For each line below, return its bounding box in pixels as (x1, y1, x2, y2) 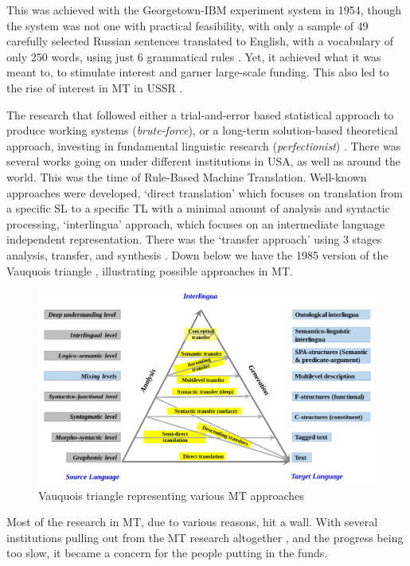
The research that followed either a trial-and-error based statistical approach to (6, 106, 394, 123)
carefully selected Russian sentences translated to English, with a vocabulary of (6, 33, 393, 49)
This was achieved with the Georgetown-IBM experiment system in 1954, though (6, 2, 402, 18)
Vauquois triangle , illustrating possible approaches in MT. (6, 262, 293, 279)
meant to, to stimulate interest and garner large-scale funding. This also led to (6, 64, 389, 80)
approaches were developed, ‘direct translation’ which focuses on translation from (6, 184, 404, 201)
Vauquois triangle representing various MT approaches (38, 486, 304, 503)
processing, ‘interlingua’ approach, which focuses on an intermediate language (6, 215, 385, 232)
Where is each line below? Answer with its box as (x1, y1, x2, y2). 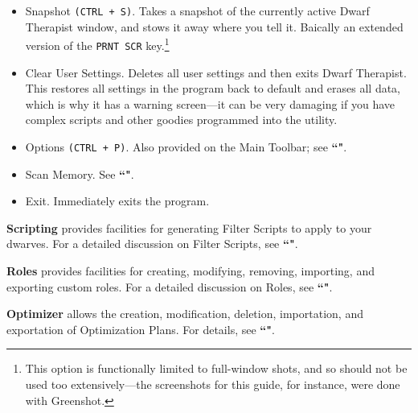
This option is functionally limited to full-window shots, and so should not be (25, 360, 408, 377)
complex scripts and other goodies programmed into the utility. (25, 111, 338, 128)
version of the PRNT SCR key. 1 (25, 35, 170, 53)
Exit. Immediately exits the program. (25, 192, 210, 209)
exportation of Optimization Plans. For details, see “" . (6, 320, 275, 337)
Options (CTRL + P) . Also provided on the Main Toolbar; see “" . (25, 138, 347, 155)
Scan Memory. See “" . (25, 165, 134, 182)
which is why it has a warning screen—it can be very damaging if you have (25, 95, 395, 112)
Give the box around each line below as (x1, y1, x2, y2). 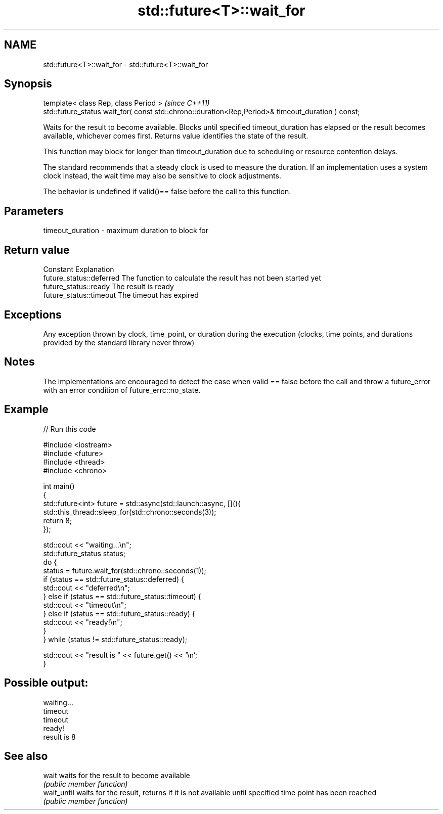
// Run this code (43, 424, 96, 433)
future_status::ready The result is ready (43, 282, 174, 291)
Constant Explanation (43, 265, 114, 274)
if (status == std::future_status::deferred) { (43, 574, 185, 583)
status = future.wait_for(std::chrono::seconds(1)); (43, 566, 206, 575)
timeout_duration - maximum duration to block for (43, 226, 209, 235)
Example (4, 403, 49, 416)
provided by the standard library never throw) (43, 338, 195, 347)
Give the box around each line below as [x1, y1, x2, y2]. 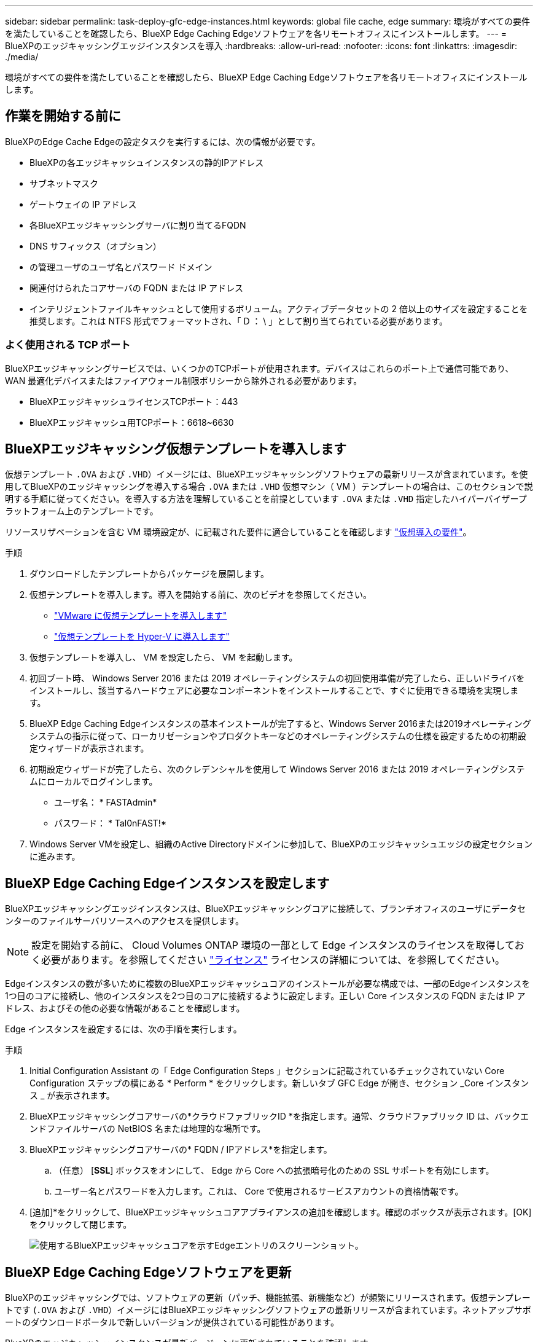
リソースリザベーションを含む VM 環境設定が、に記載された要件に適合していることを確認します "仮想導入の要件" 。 [5, 527, 472, 538]
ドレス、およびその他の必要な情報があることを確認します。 [5, 1003, 245, 1014]
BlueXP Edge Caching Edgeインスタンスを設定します [5, 875, 330, 891]
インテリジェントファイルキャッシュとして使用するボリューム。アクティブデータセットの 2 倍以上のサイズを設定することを [29, 303, 528, 314]
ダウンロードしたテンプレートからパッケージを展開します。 [29, 568, 269, 579]
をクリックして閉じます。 [29, 1219, 132, 1230]
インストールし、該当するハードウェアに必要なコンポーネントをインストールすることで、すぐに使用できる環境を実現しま [29, 685, 519, 696]
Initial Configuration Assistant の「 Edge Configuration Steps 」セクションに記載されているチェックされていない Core [29, 1065, 505, 1077]
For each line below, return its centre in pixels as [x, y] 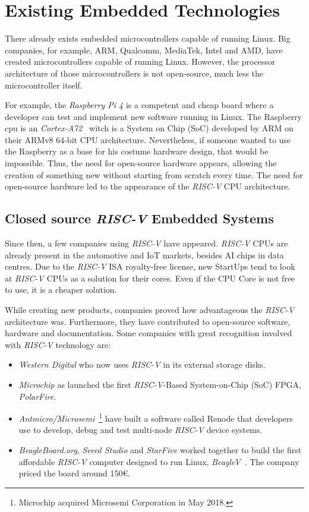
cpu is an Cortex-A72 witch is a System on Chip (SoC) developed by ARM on [149, 128]
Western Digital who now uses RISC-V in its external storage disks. [142, 364]
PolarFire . [37, 396]
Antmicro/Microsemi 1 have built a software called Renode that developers [156, 417]
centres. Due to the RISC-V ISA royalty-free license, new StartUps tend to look [150, 266]
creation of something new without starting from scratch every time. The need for [154, 174]
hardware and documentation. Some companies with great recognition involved [149, 333]
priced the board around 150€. [75, 473]
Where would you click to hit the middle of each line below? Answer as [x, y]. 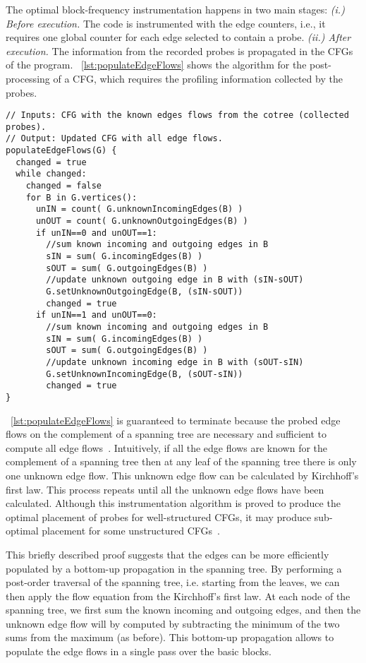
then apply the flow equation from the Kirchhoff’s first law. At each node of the [178, 596]
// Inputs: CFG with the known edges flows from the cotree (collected [177, 115]
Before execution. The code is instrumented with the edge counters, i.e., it [166, 23]
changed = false [64, 186]
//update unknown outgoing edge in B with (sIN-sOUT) [175, 280]
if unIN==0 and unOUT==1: [96, 233]
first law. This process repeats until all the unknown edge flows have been [165, 489]
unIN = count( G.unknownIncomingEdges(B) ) [139, 209]
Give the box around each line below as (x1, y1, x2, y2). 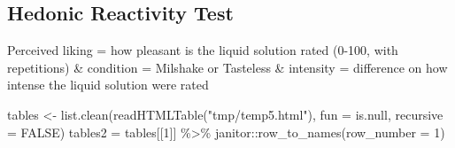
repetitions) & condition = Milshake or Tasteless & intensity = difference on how (7, 58, 448, 76)
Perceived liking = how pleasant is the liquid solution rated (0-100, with (7, 41, 398, 59)
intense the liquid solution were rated (7, 75, 209, 94)
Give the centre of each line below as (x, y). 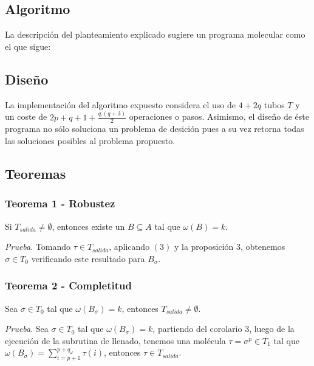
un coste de (26, 116)
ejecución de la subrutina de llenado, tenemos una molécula (115, 340)
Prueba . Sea (27, 329)
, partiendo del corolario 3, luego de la (224, 329)
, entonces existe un (88, 226)
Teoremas (36, 173)
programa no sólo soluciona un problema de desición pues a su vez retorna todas (155, 129)
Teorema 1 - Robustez (60, 203)
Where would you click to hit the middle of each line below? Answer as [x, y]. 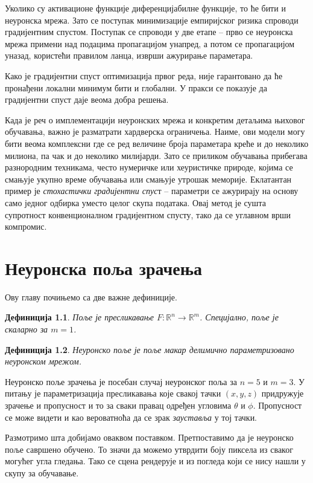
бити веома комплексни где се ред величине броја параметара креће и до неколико [157, 143]
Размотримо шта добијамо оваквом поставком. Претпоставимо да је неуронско [149, 437]
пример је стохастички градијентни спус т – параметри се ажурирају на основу [152, 191]
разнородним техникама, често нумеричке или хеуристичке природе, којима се [149, 167]
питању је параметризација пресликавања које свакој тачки [113, 393]
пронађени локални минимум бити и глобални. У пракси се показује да [136, 87]
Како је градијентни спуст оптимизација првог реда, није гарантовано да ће [144, 75]
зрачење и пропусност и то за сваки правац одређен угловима [118, 405]
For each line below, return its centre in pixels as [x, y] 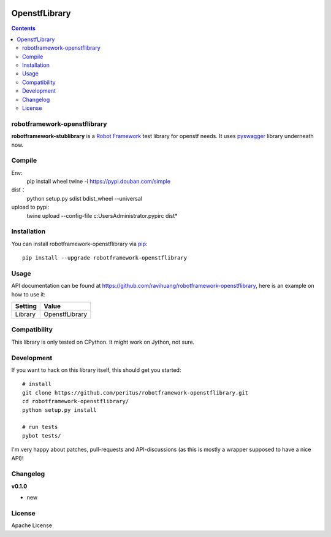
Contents [24, 28]
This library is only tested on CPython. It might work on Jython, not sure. [103, 342]
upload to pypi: [30, 207]
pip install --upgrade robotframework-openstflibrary [105, 258]
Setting [26, 306]
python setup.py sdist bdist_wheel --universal [84, 198]
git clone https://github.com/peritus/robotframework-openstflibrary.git [135, 392]
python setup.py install [59, 410]
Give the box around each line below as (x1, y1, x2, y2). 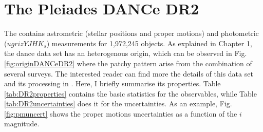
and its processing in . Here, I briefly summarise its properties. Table (4, 78, 221, 89)
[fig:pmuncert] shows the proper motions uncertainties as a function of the (4, 108, 237, 119)
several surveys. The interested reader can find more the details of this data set (4, 68, 253, 79)
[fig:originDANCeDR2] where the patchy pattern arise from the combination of (4, 58, 252, 68)
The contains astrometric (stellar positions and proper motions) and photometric (4, 28, 259, 39)
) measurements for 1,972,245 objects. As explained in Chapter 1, (46, 37, 252, 48)
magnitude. (4, 118, 40, 129)
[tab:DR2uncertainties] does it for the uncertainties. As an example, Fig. (4, 98, 232, 109)
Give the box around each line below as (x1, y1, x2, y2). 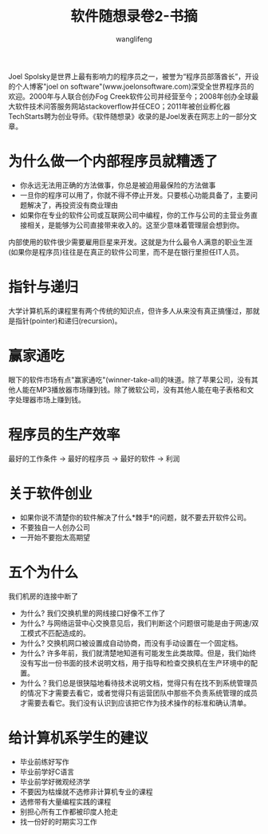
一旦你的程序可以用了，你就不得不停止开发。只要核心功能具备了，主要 (19, 190, 251, 200)
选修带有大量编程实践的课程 (19, 796, 112, 806)
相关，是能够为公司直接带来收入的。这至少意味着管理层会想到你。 (26, 220, 244, 230)
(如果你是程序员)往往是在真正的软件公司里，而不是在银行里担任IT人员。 (8, 247, 244, 256)
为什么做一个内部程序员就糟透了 (8, 152, 219, 171)
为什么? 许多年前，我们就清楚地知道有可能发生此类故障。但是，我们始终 (19, 648, 257, 658)
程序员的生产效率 (8, 425, 121, 444)
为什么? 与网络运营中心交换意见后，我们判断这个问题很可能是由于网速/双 (19, 618, 259, 627)
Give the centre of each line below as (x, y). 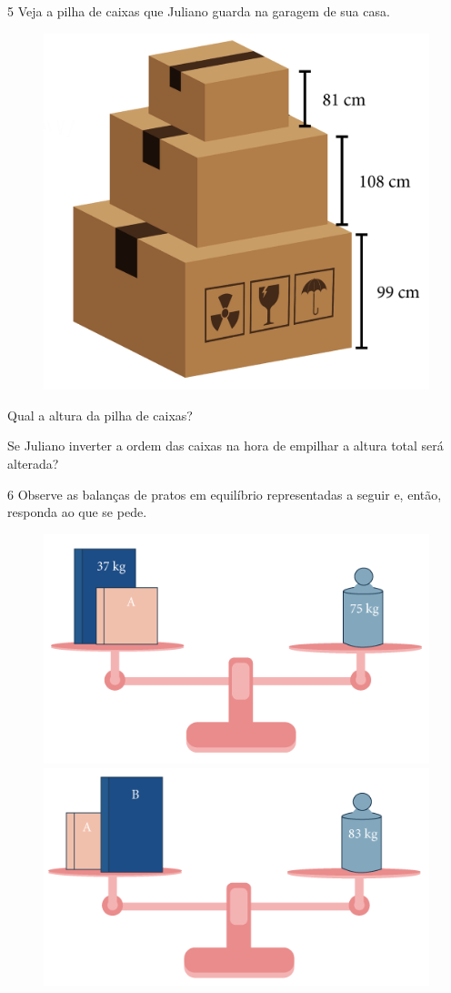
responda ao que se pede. (77, 512)
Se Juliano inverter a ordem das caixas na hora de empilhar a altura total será (225, 446)
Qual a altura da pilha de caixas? (100, 415)
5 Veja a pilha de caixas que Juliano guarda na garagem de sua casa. (199, 11)
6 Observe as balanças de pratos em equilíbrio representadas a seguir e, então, (225, 494)
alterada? (33, 464)
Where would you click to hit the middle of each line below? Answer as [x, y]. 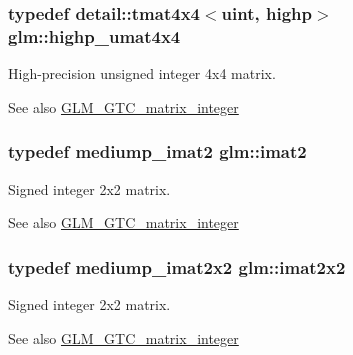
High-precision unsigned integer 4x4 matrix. [142, 73]
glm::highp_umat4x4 [94, 35]
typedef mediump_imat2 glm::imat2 [157, 151]
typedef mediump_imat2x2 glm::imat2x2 [177, 266]
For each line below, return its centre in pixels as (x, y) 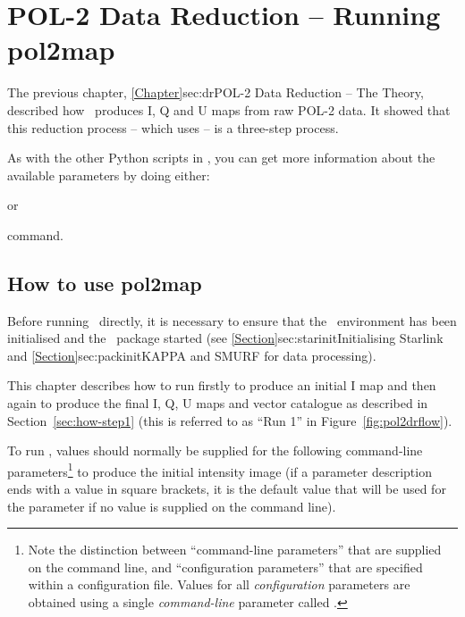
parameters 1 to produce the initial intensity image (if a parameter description (220, 470)
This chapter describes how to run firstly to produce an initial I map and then (222, 385)
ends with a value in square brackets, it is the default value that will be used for (227, 489)
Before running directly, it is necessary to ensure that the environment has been (232, 320)
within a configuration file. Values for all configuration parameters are (219, 584)
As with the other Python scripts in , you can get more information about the (221, 158)
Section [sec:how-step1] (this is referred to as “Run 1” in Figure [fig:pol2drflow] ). (230, 420)
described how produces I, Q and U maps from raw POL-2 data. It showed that (229, 109)
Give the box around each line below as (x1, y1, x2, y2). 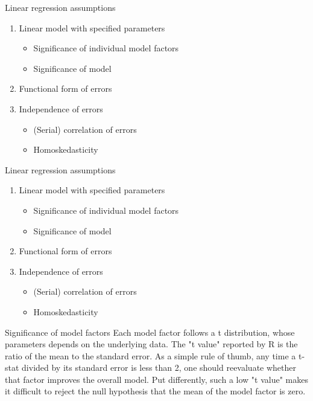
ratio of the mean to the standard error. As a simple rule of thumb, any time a (5, 349, 296, 362)
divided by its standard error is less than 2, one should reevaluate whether (22, 361, 296, 374)
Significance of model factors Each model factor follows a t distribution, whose (5, 326, 295, 338)
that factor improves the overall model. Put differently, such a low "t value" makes (5, 373, 308, 385)
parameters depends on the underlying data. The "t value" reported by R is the (5, 338, 298, 350)
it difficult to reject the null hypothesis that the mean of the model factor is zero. (5, 385, 306, 397)
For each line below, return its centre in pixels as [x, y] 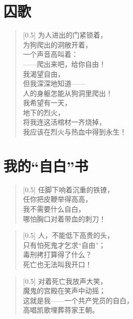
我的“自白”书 [46, 165]
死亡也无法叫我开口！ [57, 264]
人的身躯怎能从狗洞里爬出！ [68, 93]
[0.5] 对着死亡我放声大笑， [65, 281]
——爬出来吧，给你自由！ [64, 64]
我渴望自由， [44, 73]
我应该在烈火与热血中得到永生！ [75, 132]
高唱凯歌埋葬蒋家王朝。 [61, 310]

====

Only the lines of the listing above from the one with "Vauquois triangle representing" through the one with "This option is" should be output, exactly, with both ends kept and pictures left out.

Vauquois triangle representing various MT approaches (38, 486, 304, 503)
processing, ‘interlingua’ approach, which focuses on an intermediate language (6, 215, 385, 232)
Where is each line below? Answer with its box as (x1, y1, x2, y2). 
This option is functionally limited to full-window shots, and so should not be (25, 360, 408, 377)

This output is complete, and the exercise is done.